This pattern of results complicates interpretation somewhat. Are listeners really perceiving differently as a function of language background, or do members of the different groups tend to interpret the task differently? Perhaps listeners who are less steeped in standardized tests with tricky response options may listen for salient differences—instruments—and report those, while standardized-test veterans may think the instrument trials are too obvious and therefore a trick and scrutinize for small differences.
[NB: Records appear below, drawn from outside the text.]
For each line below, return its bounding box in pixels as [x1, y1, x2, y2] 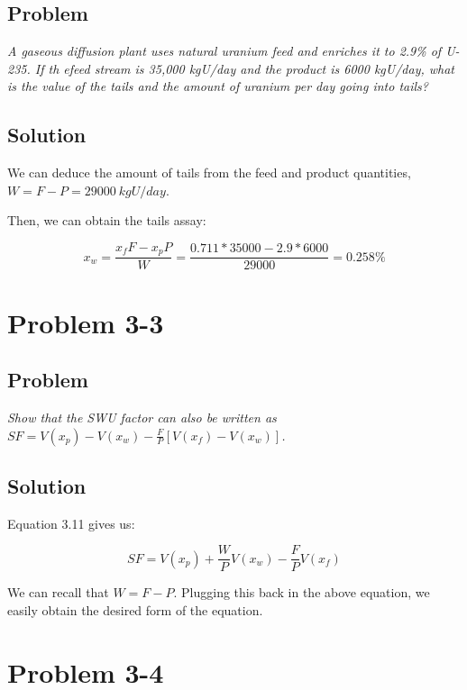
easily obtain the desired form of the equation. [7, 601, 263, 620]
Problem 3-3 [7, 304, 164, 340]
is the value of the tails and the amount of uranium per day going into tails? [7, 77, 428, 95]
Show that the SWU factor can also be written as [7, 408, 277, 427]
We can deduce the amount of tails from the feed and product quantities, [7, 163, 411, 182]
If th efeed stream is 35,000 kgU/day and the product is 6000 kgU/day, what [34, 59, 455, 77]
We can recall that [7, 583, 109, 602]
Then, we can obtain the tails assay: [7, 211, 206, 230]
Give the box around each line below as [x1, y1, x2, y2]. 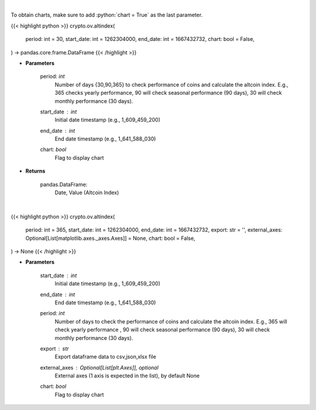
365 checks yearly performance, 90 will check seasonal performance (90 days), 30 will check [54, 89, 282, 97]
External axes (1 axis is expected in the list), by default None [54, 372, 200, 380]
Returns [25, 167, 46, 175]
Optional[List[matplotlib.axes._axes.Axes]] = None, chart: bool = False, [25, 235, 195, 242]
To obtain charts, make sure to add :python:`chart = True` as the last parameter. [11, 12, 203, 19]
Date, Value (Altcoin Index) [54, 189, 119, 196]
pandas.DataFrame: [40, 181, 88, 188]
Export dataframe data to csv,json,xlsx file [54, 353, 156, 360]
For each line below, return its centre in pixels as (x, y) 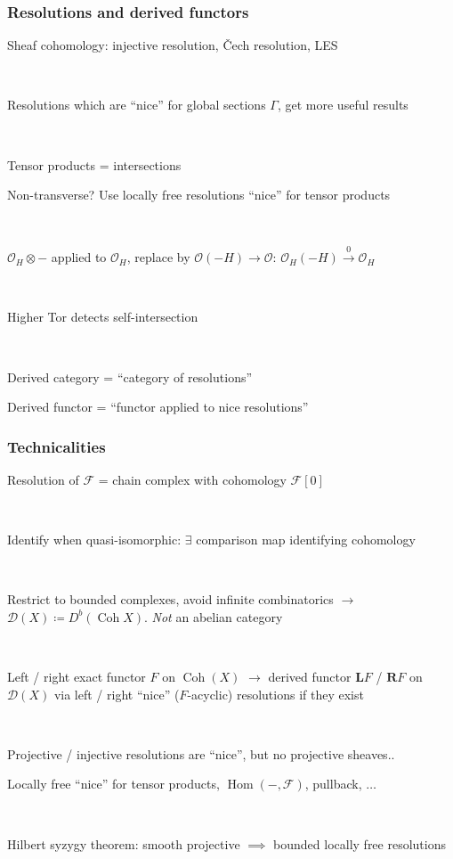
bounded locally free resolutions (360, 843)
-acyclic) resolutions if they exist (275, 694)
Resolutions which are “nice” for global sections (137, 105)
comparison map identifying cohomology (306, 540)
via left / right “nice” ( (117, 694)
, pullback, (333, 784)
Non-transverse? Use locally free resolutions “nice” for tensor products (199, 195)
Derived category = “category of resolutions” (130, 376)
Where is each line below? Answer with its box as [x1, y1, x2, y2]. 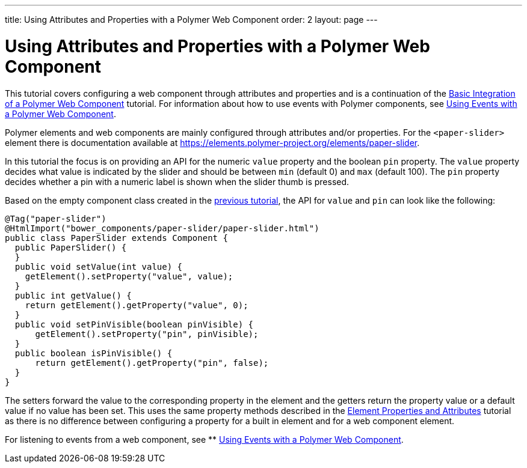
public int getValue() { [14, 290, 132, 300]
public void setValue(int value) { [14, 261, 183, 272]
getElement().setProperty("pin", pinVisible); [35, 329, 259, 339]
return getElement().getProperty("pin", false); [35, 357, 269, 368]
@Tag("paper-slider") [5, 213, 106, 223]
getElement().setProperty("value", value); [25, 271, 233, 281]
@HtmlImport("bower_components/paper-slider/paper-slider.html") [5, 223, 319, 233]
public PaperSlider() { [14, 242, 127, 252]
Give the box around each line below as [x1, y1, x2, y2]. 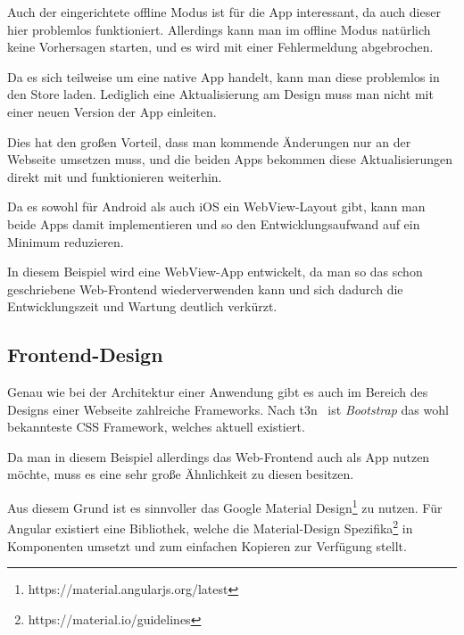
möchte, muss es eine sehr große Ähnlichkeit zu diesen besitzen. [7, 465, 354, 483]
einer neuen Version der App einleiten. [7, 102, 217, 120]
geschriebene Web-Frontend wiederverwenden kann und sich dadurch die [7, 279, 403, 298]
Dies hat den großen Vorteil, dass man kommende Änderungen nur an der [7, 132, 411, 151]
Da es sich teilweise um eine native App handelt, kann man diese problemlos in [7, 67, 440, 86]
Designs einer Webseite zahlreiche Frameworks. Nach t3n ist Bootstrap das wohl [7, 400, 449, 418]
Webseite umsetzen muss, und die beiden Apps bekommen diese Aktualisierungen [7, 150, 453, 169]
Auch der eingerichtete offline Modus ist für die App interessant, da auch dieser [7, 3, 441, 21]
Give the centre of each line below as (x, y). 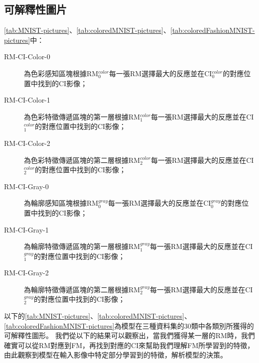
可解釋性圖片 (35, 9)
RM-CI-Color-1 (27, 100)
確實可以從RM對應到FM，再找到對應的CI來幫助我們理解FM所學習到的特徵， (129, 345)
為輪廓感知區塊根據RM (61, 203)
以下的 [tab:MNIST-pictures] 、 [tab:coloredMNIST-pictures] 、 (98, 316)
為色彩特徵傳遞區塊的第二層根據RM (82, 160)
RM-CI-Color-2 (27, 143)
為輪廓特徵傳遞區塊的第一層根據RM (82, 246)
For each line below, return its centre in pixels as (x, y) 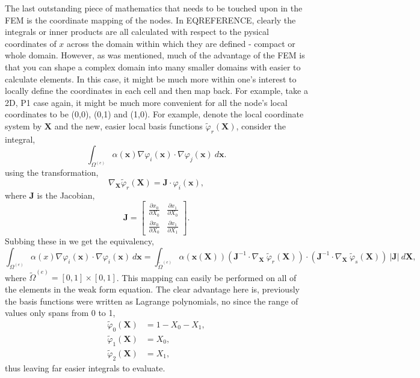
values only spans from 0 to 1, (60, 313)
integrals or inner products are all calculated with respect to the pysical (137, 32)
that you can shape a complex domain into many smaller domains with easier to (153, 67)
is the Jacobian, (66, 195)
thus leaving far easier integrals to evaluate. (85, 367)
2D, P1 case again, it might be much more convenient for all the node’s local (146, 102)
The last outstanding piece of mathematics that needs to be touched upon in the (154, 8)
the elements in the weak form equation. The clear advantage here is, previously (152, 289)
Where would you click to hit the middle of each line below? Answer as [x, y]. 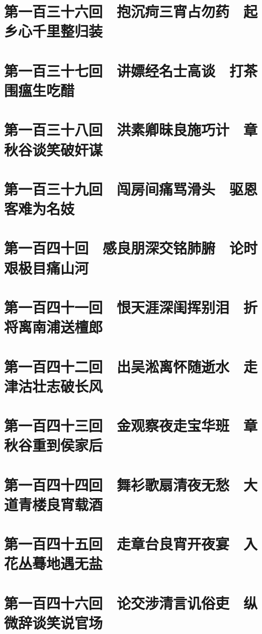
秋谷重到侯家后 [54, 445]
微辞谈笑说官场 [54, 622]
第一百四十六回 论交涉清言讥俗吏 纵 [131, 603]
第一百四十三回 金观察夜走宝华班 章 [131, 425]
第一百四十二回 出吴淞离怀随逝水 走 [131, 366]
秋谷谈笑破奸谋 [54, 149]
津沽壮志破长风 [54, 386]
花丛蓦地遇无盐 [54, 563]
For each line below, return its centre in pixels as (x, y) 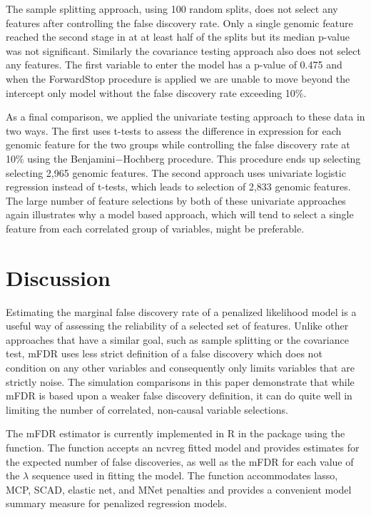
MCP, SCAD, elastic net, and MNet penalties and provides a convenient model (179, 489)
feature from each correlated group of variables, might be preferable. (155, 228)
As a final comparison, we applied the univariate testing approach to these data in (185, 117)
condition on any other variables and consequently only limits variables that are (180, 367)
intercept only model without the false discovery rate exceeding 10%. (156, 92)
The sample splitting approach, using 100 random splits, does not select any (172, 9)
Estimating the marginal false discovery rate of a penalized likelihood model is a (181, 311)
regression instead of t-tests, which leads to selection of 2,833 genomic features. (178, 187)
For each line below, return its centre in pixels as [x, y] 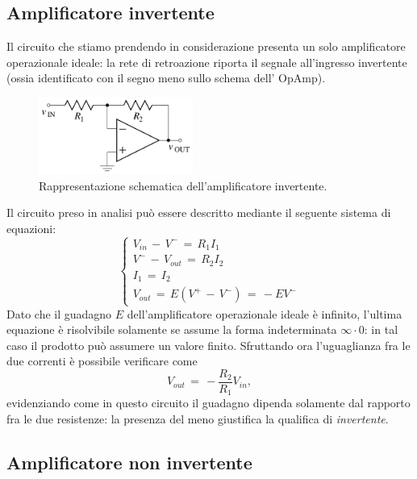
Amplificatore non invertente [129, 462]
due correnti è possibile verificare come [102, 361]
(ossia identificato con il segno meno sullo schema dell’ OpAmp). [166, 78]
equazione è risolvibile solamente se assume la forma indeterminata [172, 329]
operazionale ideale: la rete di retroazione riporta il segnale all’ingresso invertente [207, 62]
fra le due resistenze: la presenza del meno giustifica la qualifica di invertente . [198, 419]
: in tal [381, 329]
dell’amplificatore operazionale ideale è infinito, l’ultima [265, 313]
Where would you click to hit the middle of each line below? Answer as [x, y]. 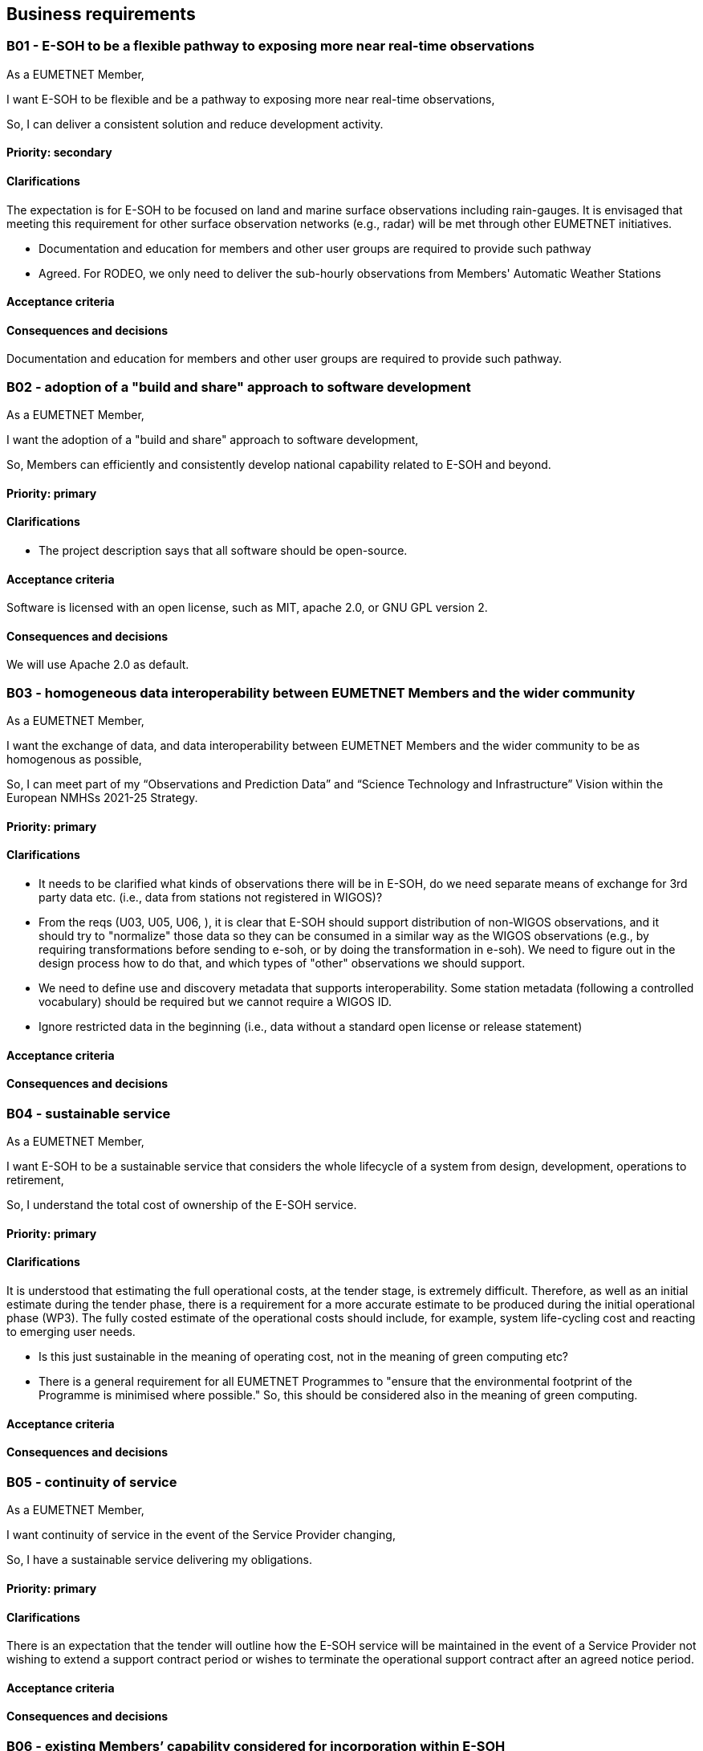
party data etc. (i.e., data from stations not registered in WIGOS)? [211, 898]
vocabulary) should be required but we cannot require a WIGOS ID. [215, 1002]
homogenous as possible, [74, 759]
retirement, [35, 1180]
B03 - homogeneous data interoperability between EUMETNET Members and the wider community [321, 692]
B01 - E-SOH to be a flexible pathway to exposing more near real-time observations [270, 46]
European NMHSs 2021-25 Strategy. [102, 798]
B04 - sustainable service [89, 1113]
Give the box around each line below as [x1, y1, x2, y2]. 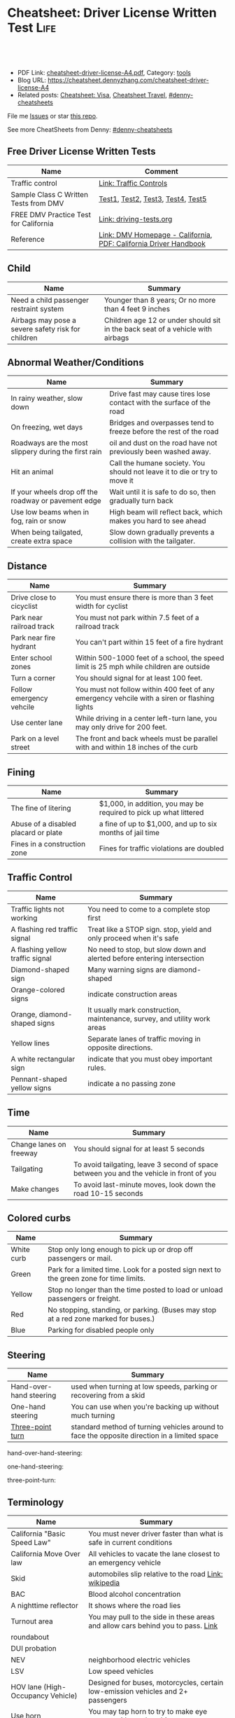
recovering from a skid [71, 1391, 145, 1401]
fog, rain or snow [10, 516, 66, 526]
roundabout [10, 1633, 50, 1642]
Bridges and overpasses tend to [109, 418, 215, 428]
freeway [10, 1148, 38, 1157]
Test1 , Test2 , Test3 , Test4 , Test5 [99, 194, 207, 204]
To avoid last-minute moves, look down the [73, 1179, 216, 1189]
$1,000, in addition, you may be [99, 799, 204, 809]
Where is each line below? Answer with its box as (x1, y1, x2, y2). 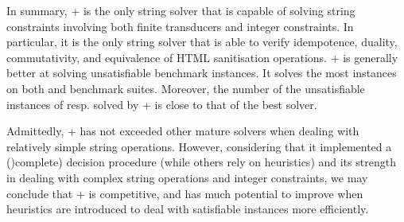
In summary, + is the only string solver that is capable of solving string (6, 2, 355, 18)
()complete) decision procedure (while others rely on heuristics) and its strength (6, 154, 396, 170)
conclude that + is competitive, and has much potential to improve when (6, 185, 363, 201)
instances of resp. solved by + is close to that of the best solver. (6, 95, 317, 112)
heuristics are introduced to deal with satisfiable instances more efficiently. (6, 201, 369, 217)
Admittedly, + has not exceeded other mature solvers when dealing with (6, 123, 359, 139)
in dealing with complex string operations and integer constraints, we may (6, 169, 368, 185)
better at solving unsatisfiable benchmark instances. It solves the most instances (6, 64, 397, 81)
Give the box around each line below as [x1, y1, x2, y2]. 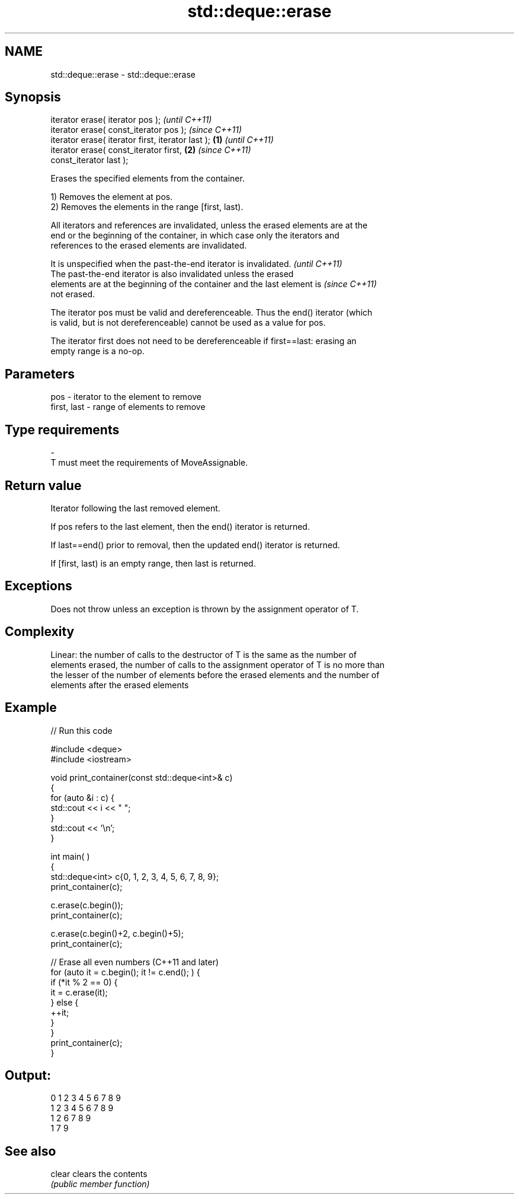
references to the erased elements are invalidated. [50, 240, 247, 251]
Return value [5, 478, 82, 493]
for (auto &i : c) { [50, 792, 114, 803]
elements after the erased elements [50, 679, 189, 690]
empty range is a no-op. [50, 346, 145, 357]
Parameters [5, 366, 75, 381]
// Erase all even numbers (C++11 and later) [50, 956, 219, 967]
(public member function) [50, 1179, 150, 1190]
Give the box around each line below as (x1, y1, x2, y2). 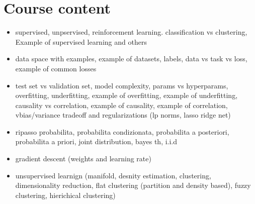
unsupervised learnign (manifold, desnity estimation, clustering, (15, 170, 211, 180)
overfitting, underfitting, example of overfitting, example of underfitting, (15, 90, 238, 100)
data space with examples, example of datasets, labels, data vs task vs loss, (15, 53, 247, 64)
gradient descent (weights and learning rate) (15, 153, 151, 164)
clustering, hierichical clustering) (15, 189, 116, 200)
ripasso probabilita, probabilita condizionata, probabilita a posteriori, (15, 126, 229, 137)
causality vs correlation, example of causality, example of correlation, (15, 99, 228, 110)
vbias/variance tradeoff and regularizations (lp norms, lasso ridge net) (15, 110, 231, 120)
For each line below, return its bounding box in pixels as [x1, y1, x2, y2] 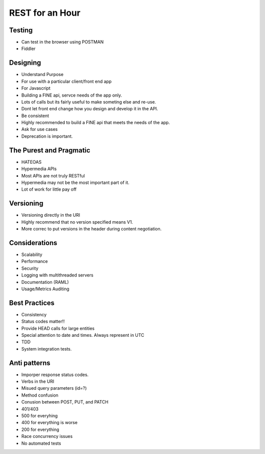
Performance [21, 258, 48, 264]
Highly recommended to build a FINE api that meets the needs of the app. [21, 120, 170, 126]
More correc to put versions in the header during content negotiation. [21, 226, 162, 232]
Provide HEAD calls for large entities [21, 325, 95, 331]
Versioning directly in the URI [21, 212, 80, 218]
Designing [9, 59, 41, 67]
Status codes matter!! [21, 319, 65, 325]
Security [21, 265, 39, 271]

The Ghanaian educational system has two high-stakes national examinations: the Basic Education Certificate Examination for elementary students and the West African Senior Secondary Certificate Examination for secondary students, which employ multiple-choice and free-response questions (Ajayi, 2014; Owusu, 2021). Classroom tests are also employed, but Quansah et al. (2019) reports that Ghanaian high school teachers have limited test construction skills, and tests vary widely in their content, style and effectiveness. The employment of standardized tests is otherwise not as widespread in Ghana as in the U.S., where students take 112 examinations from kindergarten through Grade 12 (Hart et al., 2015), or China, where the gaokao serves as the nationwide college entrance exam and is the subject of yearslong student preparation (Larmer, 2014). In the postexperiment comments, four participants each in the nontone and East Asian tone speakers—but none of the Akan speakers—commented that they thought the purpose of the study had to do with “small changes” or “subtle differences” in melodies. A strategy of monitoring for minute differences is substantiated by a higher false-alarm rate (saying “different” on same trials) in the two U.S. groups than the Akan group. Akan listeners made only 1.5% false alarms, lower than English listeners at 7.2%, t(74) = 5.02, p < .0001, and East-Asian tone listeners at 6.8%, t(72) = 4.68, p < .0001. East-Asian tone and nontone listeners did not differ, t(66) = 0.22, p = .83.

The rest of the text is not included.